Bem, um cineasta tem de ser específico e ir além do que foi escrito – mesmo que o autor seja o mais brilhante em língua inglesa de todos os tempos. Você precisa direcionar o material para o que te move, e a ideia de uma comunidade se unindo para enfrentar a escuridão me atrai. O mesmo vale para personagens femininas poderosas – não só Beatrice, que obviamente é um papel forte, mas também papéis de apoio, como Hero, que não podia ser bobinha. Eu queria que suas falas dissessem implicitamente: “Tenho o direito de me erguer e ter voz”. Isso também é muito parte do meu mundo. Então, sim, essa peça envolve muito das temáticas que exploro há algum tempo.

Filmar Os Vingadores e depois rodar um longa em 12 dias em sua casa. Você acha que o processo de fazer uma produção menor, em um esquema mais de guerrilha, irá alterar a forma como trabalhará em projetos maiores no futuro?
Nunca há tempo o suficiente para trabalhar em algo, não importa se você estiver fazendo em 12 dias ou em 12 meses, de verdade. E a necessidade é sempre mãe da invenção, independentemente do tamanho do projeto. Você precisa disso para ter inspiração criativa. Tivemos bastante problema com Os Vingadores, em termos de fazer malabarismo com cronogramas e construir os cenários em tempo, o que foi uma garantia de que as coisas nunca seriam fáceis. Mas havia dias em que estávamos em locações lindas e perfeitas, e eu simplesmente ficava perdido. Aí nos mexíamos para ir a um lugar muito difícil para filmar – e, então, eu estava no paraíso [risos]. Quanto mais você se choca com as realidades do mundo, mais se vê forçado a tomar decisões criativas que parecem mais críveis ou simplesmente mais empolgantes e arrojadas. Acho que as restrições são em parte o que faz as coisas funcionarem.
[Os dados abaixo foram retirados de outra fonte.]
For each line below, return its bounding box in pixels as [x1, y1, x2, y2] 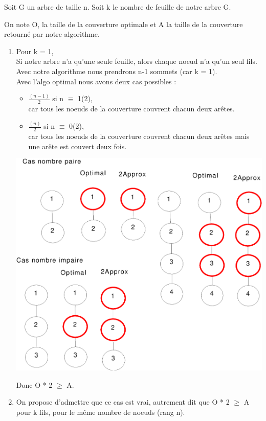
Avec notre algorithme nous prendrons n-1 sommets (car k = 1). [16, 65, 217, 76]
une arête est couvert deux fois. [28, 141, 127, 151]
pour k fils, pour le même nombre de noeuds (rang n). [16, 406, 185, 417]
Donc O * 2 [16, 379, 53, 390]
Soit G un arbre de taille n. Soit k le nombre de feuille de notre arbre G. [4, 2, 231, 12]
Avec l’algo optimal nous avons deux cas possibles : [16, 76, 176, 86]
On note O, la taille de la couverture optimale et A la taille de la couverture [4, 18, 243, 29]
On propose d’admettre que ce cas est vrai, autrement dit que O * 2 [16, 396, 230, 407]
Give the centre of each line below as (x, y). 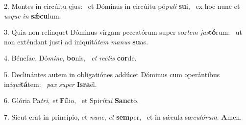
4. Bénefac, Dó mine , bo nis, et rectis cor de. (70, 58)
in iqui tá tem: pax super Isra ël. (50, 84)
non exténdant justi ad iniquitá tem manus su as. (76, 41)
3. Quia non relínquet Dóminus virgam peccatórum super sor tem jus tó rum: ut (123, 32)
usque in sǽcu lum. (33, 15)
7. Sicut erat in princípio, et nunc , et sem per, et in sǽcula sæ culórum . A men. (123, 116)
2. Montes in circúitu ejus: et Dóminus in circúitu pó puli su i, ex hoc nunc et (122, 6)
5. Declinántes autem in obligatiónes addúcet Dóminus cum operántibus (112, 74)
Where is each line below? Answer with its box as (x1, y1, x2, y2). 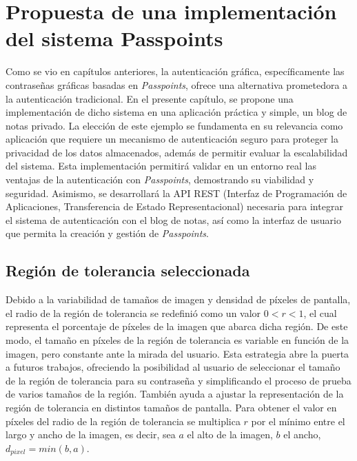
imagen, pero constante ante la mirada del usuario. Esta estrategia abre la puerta (6, 346, 349, 360)
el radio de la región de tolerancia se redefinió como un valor (6, 305, 261, 320)
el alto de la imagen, (187, 427, 273, 442)
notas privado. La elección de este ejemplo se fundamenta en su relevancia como (6, 118, 343, 132)
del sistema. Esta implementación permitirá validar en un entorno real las (6, 158, 317, 173)
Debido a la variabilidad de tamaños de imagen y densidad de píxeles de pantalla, (6, 292, 351, 307)
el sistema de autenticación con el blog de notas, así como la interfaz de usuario (6, 212, 341, 227)
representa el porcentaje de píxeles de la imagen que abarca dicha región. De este (6, 319, 348, 334)
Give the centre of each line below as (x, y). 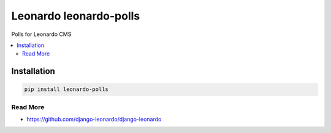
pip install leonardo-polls (66, 89)
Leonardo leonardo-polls (76, 16)
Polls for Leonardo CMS (41, 34)
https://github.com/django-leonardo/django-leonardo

Quem é seu público, para quem filma?
Em qualquer coisa que eu faça – seja pequena, seja grande –, tudo se resume a tentar realizar algo para todos. Shakespeare escreveu para as massas, sua obra foi e é incrivelmente popular, e sei que ainda tem gente que não vai ver um filme de Shakespeare, ponto. Mas mostrei o filme para amigos meus e os dois deles me disseram: “Nunca iria ao cinema ver algo assim e, no entanto, adorei”. Não fizemos um filme do tipo [empola a voz] “estamos aqui para declamar majestosamente blá blá”. É uma comédia romântica. As pessoas talvez demorem uns minutos para se ajustar à linguagem, mas [o filme] é sobre duas pessoas que fazem coisas ridículas em nome do amor. Quem não se identifica com isso?